Return every record in full. Match each one exactly.

> EXCERPTED RECORDS
--- --- ---
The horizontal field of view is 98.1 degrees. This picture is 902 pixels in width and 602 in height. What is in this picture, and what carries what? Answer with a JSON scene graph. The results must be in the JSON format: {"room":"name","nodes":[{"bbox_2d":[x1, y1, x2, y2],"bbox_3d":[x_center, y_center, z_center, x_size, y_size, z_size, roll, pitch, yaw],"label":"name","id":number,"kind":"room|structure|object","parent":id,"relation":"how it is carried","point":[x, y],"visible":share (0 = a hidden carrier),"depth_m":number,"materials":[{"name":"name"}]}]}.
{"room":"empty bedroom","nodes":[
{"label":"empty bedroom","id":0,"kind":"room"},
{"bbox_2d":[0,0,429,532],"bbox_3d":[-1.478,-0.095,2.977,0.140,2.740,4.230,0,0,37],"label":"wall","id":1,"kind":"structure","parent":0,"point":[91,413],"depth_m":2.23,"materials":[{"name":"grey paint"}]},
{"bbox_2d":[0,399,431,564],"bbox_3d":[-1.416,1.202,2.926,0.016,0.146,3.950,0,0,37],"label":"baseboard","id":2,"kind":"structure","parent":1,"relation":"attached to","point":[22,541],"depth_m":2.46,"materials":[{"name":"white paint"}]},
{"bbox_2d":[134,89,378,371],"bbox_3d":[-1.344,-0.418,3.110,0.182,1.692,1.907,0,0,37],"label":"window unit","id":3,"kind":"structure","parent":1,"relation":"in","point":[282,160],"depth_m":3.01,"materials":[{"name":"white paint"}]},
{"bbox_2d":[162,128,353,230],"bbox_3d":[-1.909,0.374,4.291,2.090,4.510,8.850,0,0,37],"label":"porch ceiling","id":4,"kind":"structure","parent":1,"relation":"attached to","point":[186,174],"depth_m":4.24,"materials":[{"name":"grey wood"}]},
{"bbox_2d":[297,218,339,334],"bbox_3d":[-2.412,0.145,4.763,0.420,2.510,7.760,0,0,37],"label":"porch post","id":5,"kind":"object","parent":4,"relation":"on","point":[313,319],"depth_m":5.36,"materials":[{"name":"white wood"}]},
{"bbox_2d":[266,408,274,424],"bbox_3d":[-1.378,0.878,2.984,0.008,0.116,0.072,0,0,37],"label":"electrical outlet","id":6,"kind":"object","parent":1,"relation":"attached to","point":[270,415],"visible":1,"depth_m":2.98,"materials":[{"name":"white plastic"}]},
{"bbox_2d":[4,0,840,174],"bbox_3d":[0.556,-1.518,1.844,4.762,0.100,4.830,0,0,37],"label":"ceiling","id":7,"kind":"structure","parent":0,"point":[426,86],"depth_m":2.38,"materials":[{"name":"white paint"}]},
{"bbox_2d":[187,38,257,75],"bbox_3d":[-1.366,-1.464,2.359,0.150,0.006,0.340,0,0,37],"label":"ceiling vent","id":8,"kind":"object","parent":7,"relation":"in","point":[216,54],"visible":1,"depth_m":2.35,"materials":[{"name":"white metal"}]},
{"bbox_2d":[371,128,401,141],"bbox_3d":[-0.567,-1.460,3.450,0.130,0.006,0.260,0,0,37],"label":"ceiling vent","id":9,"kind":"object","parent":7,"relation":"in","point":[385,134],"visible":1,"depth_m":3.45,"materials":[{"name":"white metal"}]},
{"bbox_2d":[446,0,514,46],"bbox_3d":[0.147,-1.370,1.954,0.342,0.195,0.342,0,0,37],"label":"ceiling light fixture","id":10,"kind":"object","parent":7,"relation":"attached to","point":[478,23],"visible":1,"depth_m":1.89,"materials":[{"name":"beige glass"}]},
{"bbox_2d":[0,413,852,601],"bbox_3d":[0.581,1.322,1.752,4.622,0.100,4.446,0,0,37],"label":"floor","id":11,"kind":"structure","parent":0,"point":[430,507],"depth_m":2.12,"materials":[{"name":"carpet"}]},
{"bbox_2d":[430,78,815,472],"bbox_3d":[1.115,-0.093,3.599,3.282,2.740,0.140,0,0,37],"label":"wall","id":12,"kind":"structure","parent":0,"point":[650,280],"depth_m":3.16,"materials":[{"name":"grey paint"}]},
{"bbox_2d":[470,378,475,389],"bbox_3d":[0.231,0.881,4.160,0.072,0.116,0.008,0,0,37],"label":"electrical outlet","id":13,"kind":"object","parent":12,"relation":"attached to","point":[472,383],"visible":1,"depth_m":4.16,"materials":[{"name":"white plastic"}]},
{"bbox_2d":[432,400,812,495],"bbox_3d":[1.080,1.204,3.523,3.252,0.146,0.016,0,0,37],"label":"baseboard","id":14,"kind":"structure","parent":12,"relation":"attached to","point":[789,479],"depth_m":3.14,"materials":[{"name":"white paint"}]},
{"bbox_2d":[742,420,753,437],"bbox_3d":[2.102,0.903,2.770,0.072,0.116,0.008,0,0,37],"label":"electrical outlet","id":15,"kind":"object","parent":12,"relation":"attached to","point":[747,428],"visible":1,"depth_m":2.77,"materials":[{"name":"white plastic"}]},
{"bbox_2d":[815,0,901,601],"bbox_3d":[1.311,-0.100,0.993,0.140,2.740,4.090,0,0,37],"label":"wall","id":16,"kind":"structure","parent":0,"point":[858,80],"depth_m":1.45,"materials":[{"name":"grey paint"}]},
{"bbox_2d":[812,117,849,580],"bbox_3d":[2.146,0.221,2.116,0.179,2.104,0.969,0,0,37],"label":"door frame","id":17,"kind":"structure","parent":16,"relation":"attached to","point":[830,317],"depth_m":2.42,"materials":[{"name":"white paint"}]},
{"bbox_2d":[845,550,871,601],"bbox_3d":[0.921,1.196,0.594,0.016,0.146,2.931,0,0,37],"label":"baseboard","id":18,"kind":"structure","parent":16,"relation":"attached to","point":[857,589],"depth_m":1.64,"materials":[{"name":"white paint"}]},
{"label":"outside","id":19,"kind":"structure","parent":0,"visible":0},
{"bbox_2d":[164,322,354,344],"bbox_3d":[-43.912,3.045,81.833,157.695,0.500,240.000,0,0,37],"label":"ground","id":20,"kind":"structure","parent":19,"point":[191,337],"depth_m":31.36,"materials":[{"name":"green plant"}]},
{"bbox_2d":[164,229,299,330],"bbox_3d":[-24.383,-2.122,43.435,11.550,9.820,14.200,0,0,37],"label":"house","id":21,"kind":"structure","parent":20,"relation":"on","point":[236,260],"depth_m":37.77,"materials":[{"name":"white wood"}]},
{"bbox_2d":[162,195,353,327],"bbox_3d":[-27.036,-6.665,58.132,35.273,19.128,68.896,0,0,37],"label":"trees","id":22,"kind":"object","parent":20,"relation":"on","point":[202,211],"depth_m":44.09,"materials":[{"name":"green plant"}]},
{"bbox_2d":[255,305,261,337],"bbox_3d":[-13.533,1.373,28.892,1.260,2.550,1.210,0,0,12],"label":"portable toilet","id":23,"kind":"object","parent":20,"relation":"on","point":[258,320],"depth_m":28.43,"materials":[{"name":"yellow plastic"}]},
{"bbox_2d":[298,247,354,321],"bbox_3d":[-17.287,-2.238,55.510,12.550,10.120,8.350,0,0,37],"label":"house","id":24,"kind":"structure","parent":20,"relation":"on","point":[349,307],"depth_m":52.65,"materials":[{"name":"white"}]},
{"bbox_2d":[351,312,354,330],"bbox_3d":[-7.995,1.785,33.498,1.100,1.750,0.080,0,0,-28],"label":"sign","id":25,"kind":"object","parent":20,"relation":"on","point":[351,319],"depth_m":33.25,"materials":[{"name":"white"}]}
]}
--- --- ---
> RESULT
The horizontal field of view is 98.1 degrees. This picture is 902 pixels in width and 602 in height. What is in this picture, and what carries what? Answer with a JSON scene graph. The results must be in the JSON format: {"room":"name","nodes":[{"bbox_2d":[x1, y1, x2, y2],"bbox_3d":[x_center, y_center, z_center, x_size, y_size, z_size, roll, pitch, yaw],"label":"name","id":number,"kind":"room|structure|object","parent":id,"relation":"how it is carried","point":[x, y],"visible":share (0 = a hidden carrier),"depth_m":number,"materials":[{"name":"name"}]}]}.
{"room":"empty bedroom","nodes":[
{"label":"empty bedroom","id":0,"kind":"room"},
{"bbox_2d":[0,0,429,532],"bbox_3d":[-1.478,-0.095,2.977,0.140,2.740,4.230,0,0,37],"label":"wall","id":1,"kind":"structure","parent":0,"point":[91,413],"depth_m":2.23,"materials":[{"name":"grey paint"}]},
{"bbox_2d":[0,399,431,564],"bbox_3d":[-1.416,1.202,2.926,0.016,0.146,3.950,0,0,37],"label":"baseboard","id":2,"kind":"structure","parent":1,"relation":"attached to","point":[22,541],"depth_m":2.46,"materials":[{"name":"white paint"}]},
{"bbox_2d":[134,89,378,371],"bbox_3d":[-1.344,-0.418,3.110,0.182,1.692,1.907,0,0,37],"label":"window unit","id":3,"kind":"structure","parent":1,"relation":"in","point":[282,160],"depth_m":3.01,"materials":[{"name":"white paint"}]},
{"bbox_2d":[162,128,353,230],"bbox_3d":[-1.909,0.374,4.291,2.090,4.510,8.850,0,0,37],"label":"porch ceiling","id":4,"kind":"structure","parent":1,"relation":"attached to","point":[186,174],"depth_m":4.24,"materials":[{"name":"grey wood"}]},
{"bbox_2d":[297,218,339,334],"bbox_3d":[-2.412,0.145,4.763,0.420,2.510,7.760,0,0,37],"label":"porch post","id":5,"kind":"object","parent":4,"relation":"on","point":[313,319],"depth_m":5.36,"materials":[{"name":"white wood"}]},
{"bbox_2d":[266,408,274,424],"bbox_3d":[-1.378,0.878,2.984,0.008,0.116,0.072,0,0,37],"label":"electrical outlet","id":6,"kind":"object","parent":1,"relation":"attached to","point":[270,415],"visible":1,"depth_m":2.98,"materials":[{"name":"white plastic"}]},
{"bbox_2d":[4,0,840,174],"bbox_3d":[0.556,-1.518,1.844,4.762,0.100,4.830,0,0,37],"label":"ceiling","id":7,"kind":"structure","parent":0,"point":[426,86],"depth_m":2.38,"materials":[{"name":"white paint"}]},
{"bbox_2d":[187,38,257,75],"bbox_3d":[-1.366,-1.464,2.359,0.150,0.006,0.340,0,0,37],"label":"ceiling vent","id":8,"kind":"object","parent":7,"relation":"in","point":[216,54],"visible":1,"depth_m":2.35,"materials":[{"name":"white metal"}]},
{"bbox_2d":[371,128,401,141],"bbox_3d":[-0.567,-1.460,3.450,0.130,0.006,0.260,0,0,37],"label":"ceiling vent","id":9,"kind":"object","parent":7,"relation":"in","point":[385,134],"visible":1,"depth_m":3.45,"materials":[{"name":"white metal"}]},
{"bbox_2d":[446,0,514,46],"bbox_3d":[0.147,-1.370,1.954,0.342,0.195,0.342,0,0,37],"label":"ceiling light fixture","id":10,"kind":"object","parent":7,"relation":"attached to","point":[478,23],"visible":1,"depth_m":1.89,"materials":[{"name":"beige glass"}]},
{"bbox_2d":[0,413,852,601],"bbox_3d":[0.581,1.322,1.752,4.622,0.100,4.446,0,0,37],"label":"floor","id":11,"kind":"structure","parent":0,"point":[430,507],"depth_m":2.12,"materials":[{"name":"carpet"}]},
{"bbox_2d":[430,78,815,472],"bbox_3d":[1.115,-0.093,3.599,3.282,2.740,0.140,0,0,37],"label":"wall","id":12,"kind":"structure","parent":0,"point":[650,280],"depth_m":3.16,"materials":[{"name":"grey paint"}]},
{"bbox_2d":[470,378,475,389],"bbox_3d":[0.231,0.881,4.160,0.072,0.116,0.008,0,0,37],"label":"electrical outlet","id":13,"kind":"object","parent":12,"relation":"attached to","point":[472,383],"visible":1,"depth_m":4.16,"materials":[{"name":"white plastic"}]},
{"bbox_2d":[432,400,812,495],"bbox_3d":[1.080,1.204,3.523,3.252,0.146,0.016,0,0,37],"label":"baseboard","id":14,"kind":"structure","parent":12,"relation":"attached to","point":[789,479],"depth_m":3.14,"materials":[{"name":"white paint"}]},
{"bbox_2d":[742,420,753,437],"bbox_3d":[2.102,0.903,2.770,0.072,0.116,0.008,0,0,37],"label":"electrical outlet","id":15,"kind":"object","parent":12,"relation":"attached to","point":[747,428],"visible":1,"depth_m":2.77,"materials":[{"name":"white plastic"}]},
{"bbox_2d":[815,0,901,601],"bbox_3d":[1.311,-0.100,0.993,0.140,2.740,4.090,0,0,37],"label":"wall","id":16,"kind":"structure","parent":0,"point":[858,80],"depth_m":1.45,"materials":[{"name":"grey paint"}]},
{"bbox_2d":[812,117,849,580],"bbox_3d":[2.146,0.221,2.116,0.179,2.104,0.969,0,0,37],"label":"door frame","id":17,"kind":"structure","parent":16,"relation":"attached to","point":[830,317],"depth_m":2.42,"materials":[{"name":"white paint"}]},
{"bbox_2d":[845,550,871,601],"bbox_3d":[0.921,1.196,0.594,0.016,0.146,2.931,0,0,37],"label":"baseboard","id":18,"kind":"structure","parent":16,"relation":"attached to","point":[857,589],"depth_m":1.64,"materials":[{"name":"white paint"}]},
{"label":"outside","id":19,"kind":"structure","parent":0,"visible":0},
{"bbox_2d":[164,322,354,344],"bbox_3d":[-43.912,3.045,81.833,157.695,0.500,240.000,0,0,37],"label":"ground","id":20,"kind":"structure","parent":19,"point":[191,337],"depth_m":31.36,"materials":[{"name":"green plant"}]},
{"bbox_2d":[164,229,299,330],"bbox_3d":[-24.383,-2.122,43.435,11.550,9.820,14.200,0,0,37],"label":"house","id":21,"kind":"structure","parent":20,"relation":"on","point":[236,260],"depth_m":37.77,"materials":[{"name":"white wood"}]},
{"bbox_2d":[162,195,353,327],"bbox_3d":[-27.036,-6.665,58.132,35.273,19.128,68.896,0,0,37],"label":"trees","id":22,"kind":"object","parent":20,"relation":"on","point":[202,211],"depth_m":44.09,"materials":[{"name":"green plant"}]},
{"bbox_2d":[255,305,261,337],"bbox_3d":[-13.533,1.373,28.892,1.260,2.550,1.210,0,0,12],"label":"portable toilet","id":23,"kind":"object","parent":20,"relation":"on","point":[258,320],"depth_m":28.43,"materials":[{"name":"yellow plastic"}]},
{"bbox_2d":[298,247,354,321],"bbox_3d":[-17.287,-2.238,55.510,12.550,10.120,8.350,0,0,37],"label":"house","id":24,"kind":"structure","parent":20,"relation":"on","point":[349,307],"depth_m":52.65,"materials":[{"name":"white"}]},
{"bbox_2d":[351,312,354,330],"bbox_3d":[-7.995,1.785,33.498,1.100,1.750,0.080,0,0,-28],"label":"sign","id":25,"kind":"object","parent":20,"relation":"on","point":[351,319],"depth_m":33.25,"materials":[{"name":"white"}]}
]}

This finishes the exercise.